We are now seeing the equivalent of Custer’s last stand. The question is: Who is Custer in this confrontation, the governor or the teachers’ union?

The average teacher’s salary for the state is $49,000, but that does not count medical benefits and retirement. The total compensation package for Milwaukee teachers is $100,000. This is for eight months of work per year.

The teachers are not teaching. They are taking a paid sick leave in the streets of Milwaukee. The union is telling the voters and the state legislature: “Either we retain our privileged position, or else!” Are we seeing a replay of Blazing Saddles?


The symbolic showdown between the Federal government and a government union came in 1981, Reagan’s first year in office. The head of PATCO, the air traffic controllers’ union, called a strike. This strike was illegal. He did not care.

Reagan had for years been president of the Screen Actors Guild. He knew how to deal with unions. He knew that the voters would not tolerate blackmail: “Deal with PATCO or we will shut down the friendly skies.” He issued a deadline. They had to be back at work on a particular day or else lose their jobs. A few of them went back to work. Most did not. The government hired replacements, and PATCO was busted. No Federal union has attempted anything like PATCO’s walkout since then. They got the memo.

There is a huge teacher glut nationally. (Glut: oversupply at an artificially high price that is set by the government or a government-licensed monopoly.) The ability of Wisconsin’s school districts to replace every teacher on strike with a certified teacher over the summer would be easy. They could probably replace them at 70% of today’s benefits package.

The union’s leaders know this. They know that the benefits reflect the privileged position of the union-restricted access to bidding. If every qualified teacher in America who wanted to bid was allowed to bid, the compensation packages offered to teachers would fall like a stone.

If Reagan could replace over 11,000 PATCO workers out of 13,000, without shutting down the airlines, think of how easy it would be to replace every striking teacher in Wisconsin.

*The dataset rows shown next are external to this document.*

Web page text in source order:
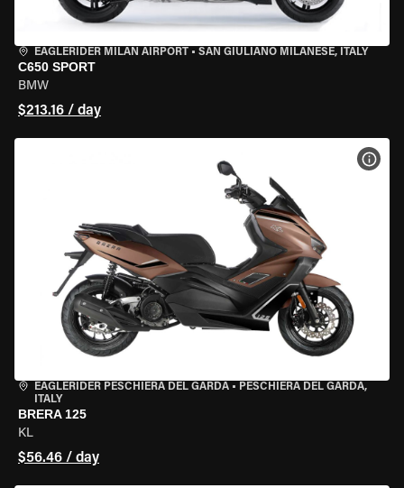
EAGLERIDER MILAN AIRPORT • SAN GIULIANO MILANESE, ITALY
C650 SPORT
BMW
$213.16 / day
EAGLERIDER PESCHIERA DEL GARDA • PESCHIERA DEL GARDA,
ITALY
BRERA 125
KL
$56.46 / day
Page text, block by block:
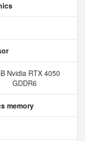
Nvidia RTX 4050
GDDR6
memory

We are back to Blazing Saddles.


The 14 Democrats in the legislature have adopted a unique way to keep the governor’s proposed union-busting legislation from getting passed. They have refused to show up. The legislature lacks a quorum by one vote. So, there can be no new legislation dealing with money. The Democrats supposedly are all in hiding in Illinois. They receive salaries for this. Call it a paid vacation.

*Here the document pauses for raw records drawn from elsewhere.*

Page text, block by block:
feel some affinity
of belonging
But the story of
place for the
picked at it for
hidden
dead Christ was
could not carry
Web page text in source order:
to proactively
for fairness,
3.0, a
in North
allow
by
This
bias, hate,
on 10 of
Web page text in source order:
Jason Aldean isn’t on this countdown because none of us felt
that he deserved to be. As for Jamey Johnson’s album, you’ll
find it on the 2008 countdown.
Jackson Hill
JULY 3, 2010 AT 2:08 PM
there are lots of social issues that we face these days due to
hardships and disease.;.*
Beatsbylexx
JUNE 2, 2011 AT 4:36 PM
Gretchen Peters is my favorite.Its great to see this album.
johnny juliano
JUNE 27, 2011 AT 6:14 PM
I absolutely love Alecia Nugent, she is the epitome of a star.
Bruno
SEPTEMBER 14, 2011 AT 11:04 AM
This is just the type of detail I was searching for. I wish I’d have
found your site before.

I hope the idea spreads. I would prefer to pay legislators to flee the state rather than pass laws. I would even support expense accounts for AWOL legislators.

Think about this. The Democrats are saying: “no new funding laws.” The story of Br’er rabbit and the brier patch comes to mind. Think of the legislatures of the United States in which there would be no new spending laws passed from now on. I would call that deliverance. Yet this is the Big Gun in Wisconsin. Somehow, I don’t think the newly elected governor will regard this as a threat to be taken seriously.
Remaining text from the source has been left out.